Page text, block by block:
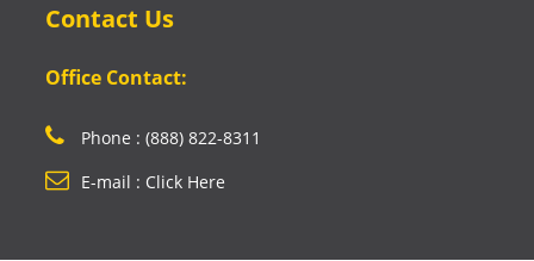
Contact Us
Office Contact:
Phone : (888) 822-8311
E-mail : Click Here
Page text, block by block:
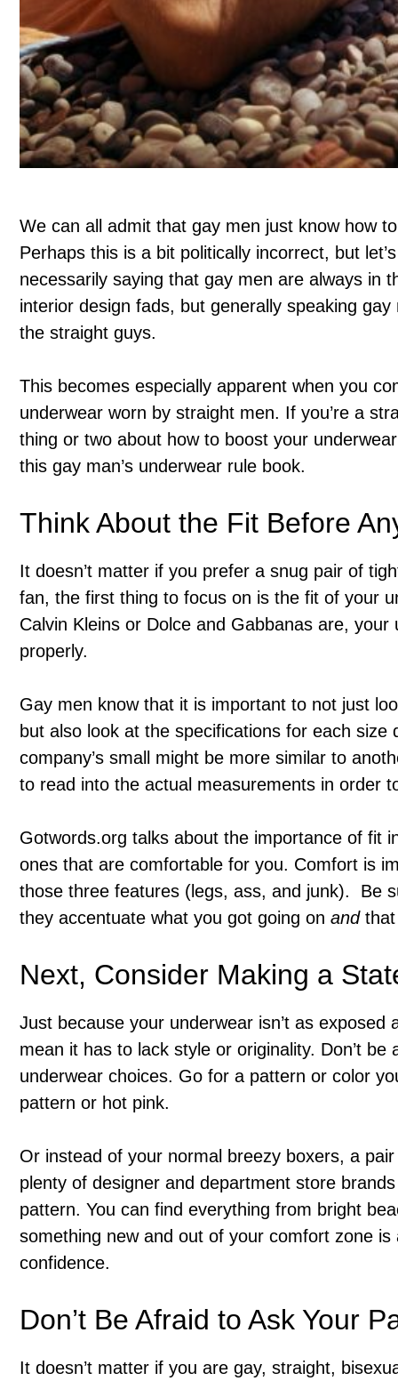
We can all admit that gay men just know how
Perhaps this is a bit politically incorrect, but
necessarily saying that gay men are always in
interior design fads, but generally speaking
the straight guys.
This becomes especially apparent when you
underwear worn by straight men. If you’re a
thing or two about how to boost your
this gay man’s underwear rule book.
Think About the Fit Before
It doesn’t matter if you prefer a snug pair of
fan, the first thing to focus on is the fit of your
Calvin Kleins or Dolce and Gabbanas are, your
properly.
Gay men know that it is important to not just
but also look at the specifications for each
company’s small might be more similar to
to read into the actual measurements in order
Gotwords.org talks about the importance of fit
ones that are comfortable for you. Comfort is
those three features (legs, ass, and junk). Be
they accentuate what you got going on andthat
Next, Consider Making a
Just because your underwear isn’t as
mean it has to lack style or originality. Don’t
underwear choices. Go for a pattern or color
pattern or hot pink.
Or instead of your normal breezy boxers, a
plenty of designer and department store
pattern. You can find everything from bright
something new and out of your comfort zone
confidence.
Don’t Be Afraid to Ask Your
It doesn’t matter if you are gay, straight,
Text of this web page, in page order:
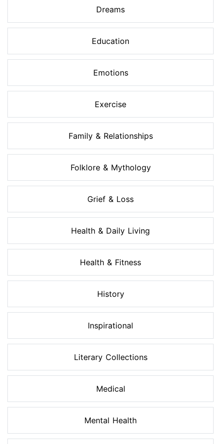
Dreams
Education
Emotions
Exercise
Family & Relationships
Folklore & Mythology
Grief & Loss
Health & Daily Living
Health & Fitness
History
Inspirational
Literary Collections
Medical
Mental Health
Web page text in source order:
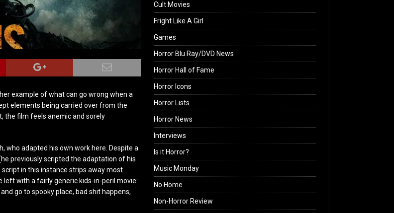
example of what can go wrong when a
elements being carried over from the
the film feels anemic and sorely
who adapted his own work here. Despite a
previously scripted the adaptation of his
in this instance strips away most
left with a fairly generic kids-in-peril movie:
go to spooky place, bad shit happens,
Cult Movies
Fright Like A Girl
Games
Horror Blu Ray/DVD News
Horror Hall of Fame
Horror Icons
Horror Lists
Horror News
Interviews
Is it Horror?
Music Monday
No Home
Non-Horror Review
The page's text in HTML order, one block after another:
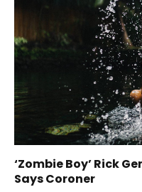
‘Zombie Boy’ Rick
Says Coroner
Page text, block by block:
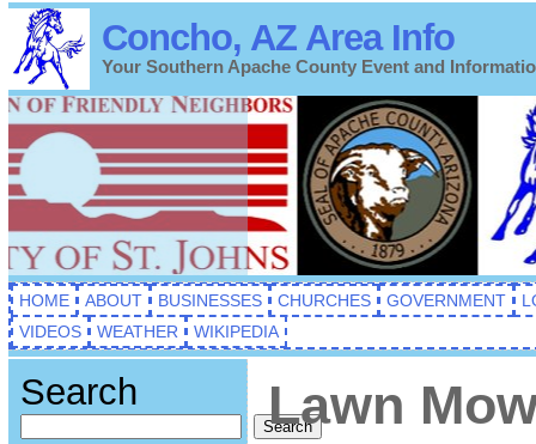
Concho, AZ Area Info
Your Southern Apache County Event and
HOME ABOUT BUSINESSES CHURCHES GOVERNMENT
VIDEOS
WEATHER WIKIPEDIA
Search
Search
Lawn
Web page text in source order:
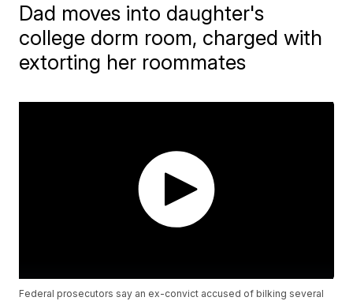
Dad moves into daughter's
college dorm room, charged with
extorting her roommates
Federal prosecutors say an ex-convict accused of bilking several
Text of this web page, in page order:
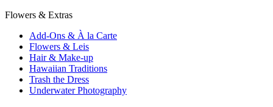
Flowers & Extras
Add-Ons & À la Carte
Flowers & Leis
Hair & Make-up
Hawaiian Traditions
Trash the Dress
Underwater Photography
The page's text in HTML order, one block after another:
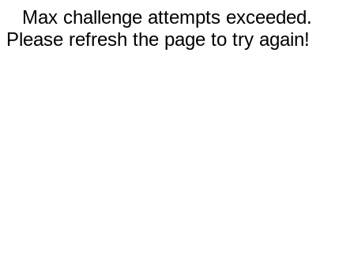
Max challenge attempts exceeded.
Please refresh the page to try again!
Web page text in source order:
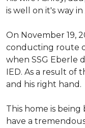
is well on it's way
On November 19,
conducting route
when SSG Eberle
IED. As a result of
and his right hand.
This home is being
have a
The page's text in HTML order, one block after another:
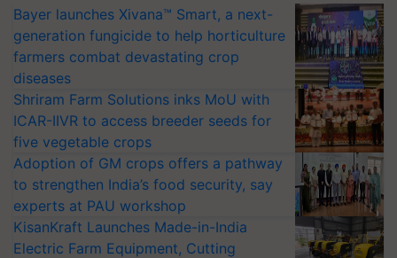
Bayer launches Xivana™ Smart, a next-
generation fungicide to help horticulture
farmers combat devastating crop
diseases
Shriram Farm Solutions inks MoU with
ICAR-IIVR to access breeder seeds for
five vegetable crops
Adoption of GM crops offers a pathway
to strengthen India’s food security, say
experts at PAU workshop
KisanKraft Launches Made-in-India
Electric Farm Equipment, Cutting
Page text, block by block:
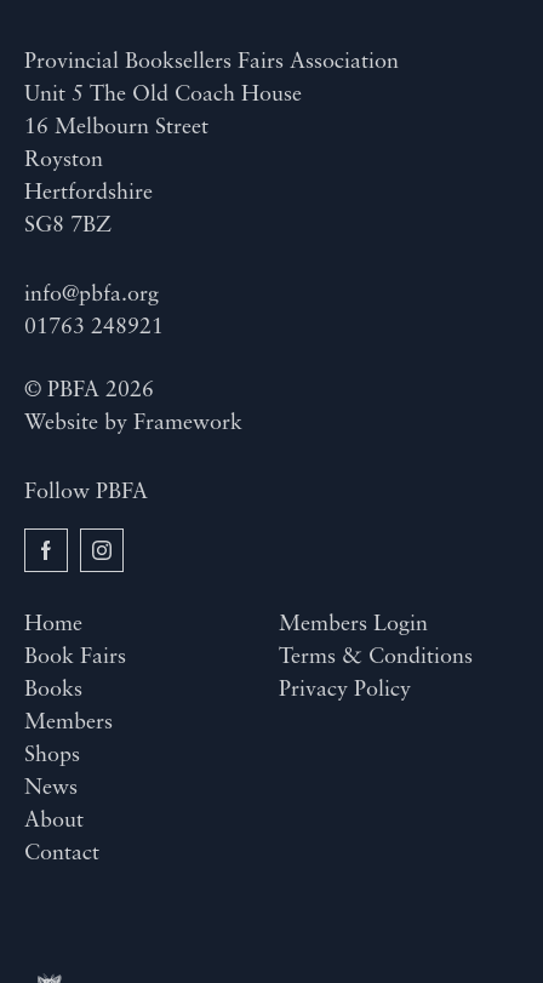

┄┄┄┄┄┄┄┄┄┄┄┄┄┄┄┄┄┄┄┄

Exercise
What is needed is an exact copy of the entries, without any images.

Result for this exercise
Page text, block by block:
Contact Us
Office Contact:
Phone : (888) 822-8311
E-mail : Click Here
Page text, block by block:
We can all admit that gay men just know how
Perhaps this is a bit politically incorrect, but
necessarily saying that gay men are always in
interior design fads, but generally speaking
the straight guys.
This becomes especially apparent when you
underwear worn by straight men. If you’re a
thing or two about how to boost your
this gay man’s underwear rule book.
Think About the Fit Before
It doesn’t matter if you prefer a snug pair of
fan, the first thing to focus on is the fit of your
Calvin Kleins or Dolce and Gabbanas are, your
properly.
Gay men know that it is important to not just
but also look at the specifications for each
company’s small might be more similar to
to read into the actual measurements in order
Gotwords.org talks about the importance of fit
ones that are comfortable for you. Comfort is
those three features (legs, ass, and junk). Be
they accentuate what you got going on andthat
Next, Consider Making a
Just because your underwear isn’t as
mean it has to lack style or originality. Don’t
underwear choices. Go for a pattern or color
pattern or hot pink.
Or instead of your normal breezy boxers, a
plenty of designer and department store
pattern. You can find everything from bright
something new and out of your comfort zone
confidence.
Don’t Be Afraid to Ask Your
It doesn’t matter if you are gay, straight,
Text of this web page, in page order:
Dreams
Education
Emotions
Exercise
Family & Relationships
Folklore & Mythology
Grief & Loss
Health & Daily Living
Health & Fitness
History
Inspirational
Literary Collections
Medical
Mental Health
Web page text in source order:
example of what can go wrong when a
elements being carried over from the
the film feels anemic and sorely
who adapted his own work here. Despite a
previously scripted the adaptation of his
in this instance strips away most
left with a fairly generic kids-in-peril movie:
go to spooky place, bad shit happens,
Cult Movies
Fright Like A Girl
Games
Horror Blu Ray/DVD News
Horror Hall of Fame
Horror Icons
Horror Lists
Horror News
Interviews
Is it Horror?
Music Monday
No Home
Non-Horror Review
The page's text in HTML order, one block after another:
‘Zombie Boy’ Rick
Says Coroner
Page text, block by block:
Concho, AZ Area Info
Your Southern Apache County Event and
HOME ABOUT BUSINESSES CHURCHES GOVERNMENT
VIDEOS
WEATHER WIKIPEDIA
Search
Search
Lawn
Web page text in source order:
Dad moves into daughter's
college dorm room, charged with
extorting her roommates
Federal prosecutors say an ex-convict accused of bilking several
Text of this web page, in page order:
Flowers & Extras
Add-Ons & À la Carte
Flowers & Leis
Hair & Make-up
Hawaiian Traditions
Trash the Dress
Underwater Photography
The page's text in HTML order, one block after another:
Max challenge attempts exceeded.
Please refresh the page to try again!
Web page text in source order:
is well on it's way
On November 19,
conducting route
when SSG Eberle
IED. As a result of
and his right hand.
This home is being
have a
The page's text in HTML order, one block after another:
Bayer launches Xivana™ Smart, a next-
generation fungicide to help horticulture
farmers combat devastating crop
diseases
Shriram Farm Solutions inks MoU with
ICAR-IIVR to access breeder seeds for
five vegetable crops
Adoption of GM crops offers a pathway
to strengthen India’s food security, say
experts at PAU workshop
KisanKraft Launches Made-in-India
Electric Farm Equipment, Cutting
Page text, block by block:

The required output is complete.